I recently encountered the following grouped operation: for each group, values are assigned uniformly distributed numbers between -0.5 and 0.5, and if the group has only one element, it is assigned the value 0. For example, if I had the following observed groups:
g <- c("A", "A", "B", "B", "A", "C")
Then I would expect the assigned values:
outcome <- c(-0.5, 0, -0.5, 0.5, 0.5, 0)
Three observations in group A were assigned values of -0.5, 0 and 0.5 (in order), two observations in group B were assigned values of -0.5 and 0.5 (in order), and one observation in group C the assigned value was 0.

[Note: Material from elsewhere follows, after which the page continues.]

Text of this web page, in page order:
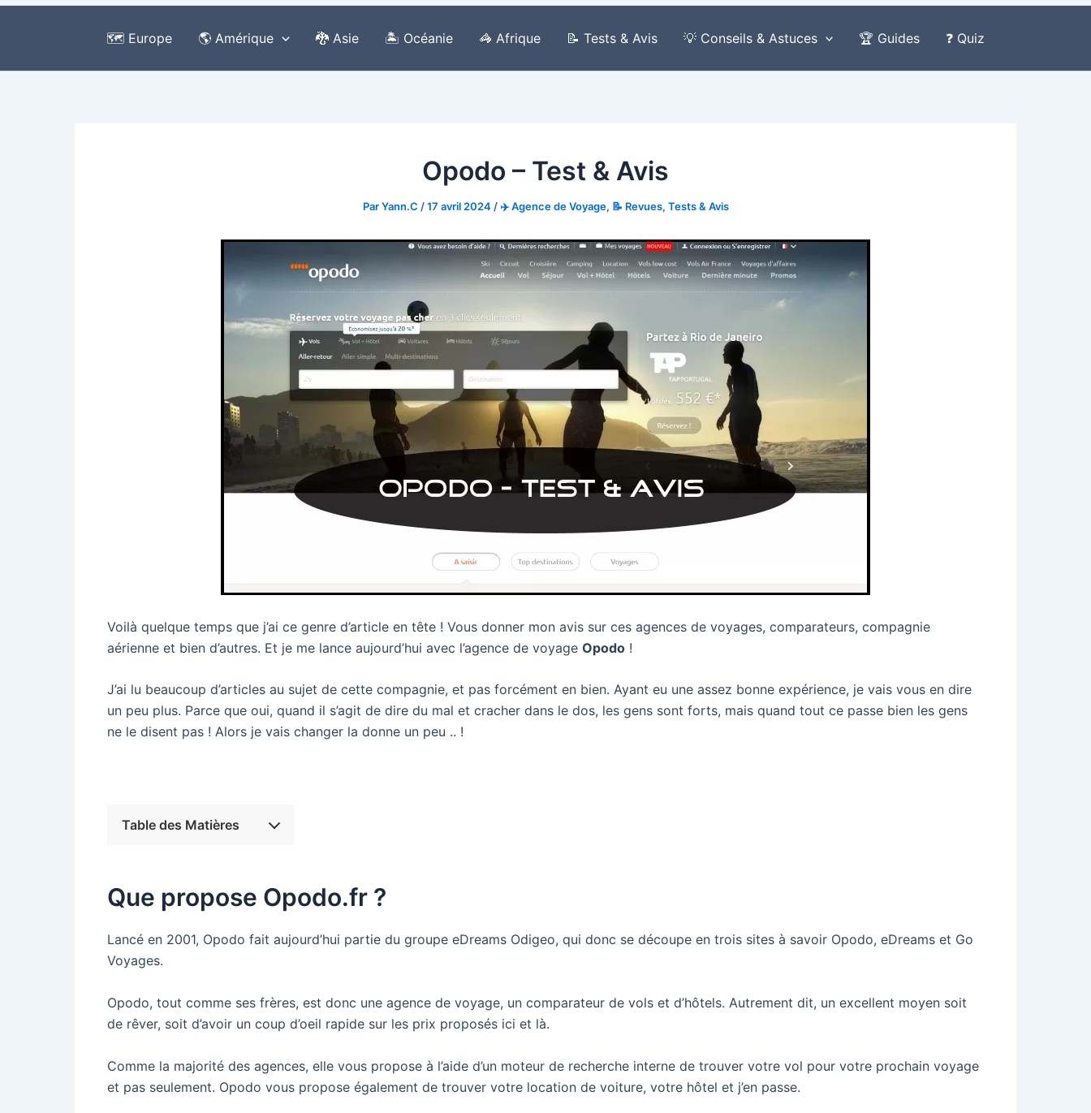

Usually, when I perform a grouped operation on one vector to get another vector, I use the ave function with the ave(data.vector, group.vector, FUN=function.to.apply.to.each.groups.data.vector.subset) form ave(data.vector, group.vector, FUN=function.to.apply.to.each.groups.data.vector.subset) However, in this operation, all I need to know is the number of members in the group, so there is no data.vector . As a result, I simply compiled a data vector, which I ignored when I called ave :
ave(rep(NA, length(g)), g, FUN=function(x) { if (length(x) == 1) { return(0) } else { return(seq(-0.5, 0.5, length=length(x))) } })
Although this gives me the correct answer, it is obvious that the need to compile a data vector, which I then ignore, is rather unsatisfactory. Is there a better way to assign values to groups when all that matters is the number of elements in the group?